Uno de los chicos, con una mandíbula prominente y unos labios que no llegaban a cubrirle los dientes, se volvió hacia Lyle:
—Creemos que el Ángel estuvo en Iowa el mes pasado: un tipo con una de esas mansiones cursis y cuatro hijos tuvo uno de esos accidentes espectaculares con una moto de nieve en el momento oportuno. El año pasado hubo como uno al mes. Economía, tío.

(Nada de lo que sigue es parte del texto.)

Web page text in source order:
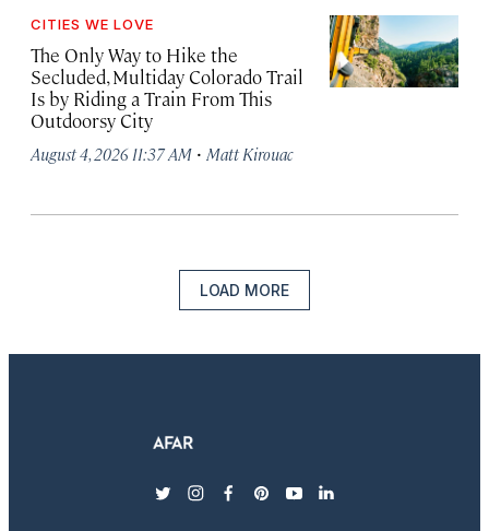
CITIES WE LOVE
The Only Way to Hike the
Secluded, Multiday Colorado Trail
Is by Riding a Train From This
Outdoorsy City
August 4, 2026 11:37 AM · Matt Kirouac
LOAD MORE
twitterinstagram
facebook
pinterest
youtubelinkedin
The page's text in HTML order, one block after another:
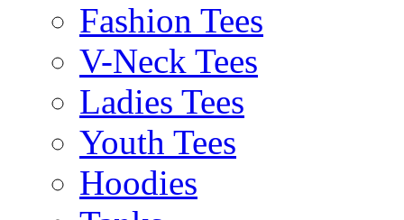
Fashion Tees
V-Neck Tees
Ladies Tees
Youth Tees
Hoodies
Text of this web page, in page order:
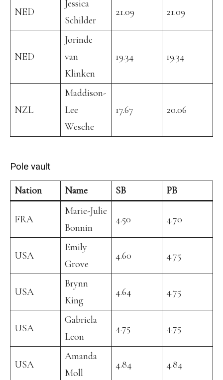
NED
Jessica
Schilder
21.09 21.09
NED
Jorinde
van
Klinken
19.34 19.34
NZL
Maddison-
Lee
Wesche
17.67 20.06
Pole vault
Nation Name SB PB
FRA
Marie-Julie
Bonnin
4.50 4.70
USA
Emily
Grove
4.60 4.75
USA
Brynn
King
4.64 4.75
USA
Gabriela
Leon
4.75 4.75
USA
Amanda
Moll
4.84 4.84
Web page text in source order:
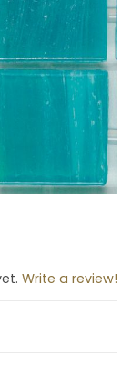
Images
Write a review!

El joven se disponía a continuar, tratando de arrastrarnos al interior del stand, lleno de gráficos, calendarios y recortes de periódicos, y una desordenada mezcla de frutos secos esparcida por toda la mesa. Los chicos los cogían a puñados y se les caían de las manos. Las galletitas saladas y los cacahuetes rebotaban contra sus zapatillas de deporte. Negué con la cabeza, para que Lyle me llevara a otro sitio. Fuera, en el pasillo, tragué una bocanada de aire sin olor a sudor y miré el reloj.
—Perfecto —comentó Lyle—. Hay mucho por ver. Vamos. Creo que te gustará nuestro grupo. Es mucho más serio. Mira, ya hay gente allí. —Señaló un stand muy ordenado en la esquina donde una mujer gorda de cabellos rizados sorbía café en un enorme vaso de plástico. Dos hombres delgados de mediana edad miraban hacia la sala con las manos enjarras, ignorando a la mujer. Parecían polis. Tras ellos, un viejo calvo sentado a una mesa garabateaba notas en un cuaderno, mientras un chico en edad universitaria leía tenso por encima de su hombro. Un grupo de tipos anodinos llenaba la parte del fondo, hojeando entre montones de carpetas o sencillamente holgazaneando.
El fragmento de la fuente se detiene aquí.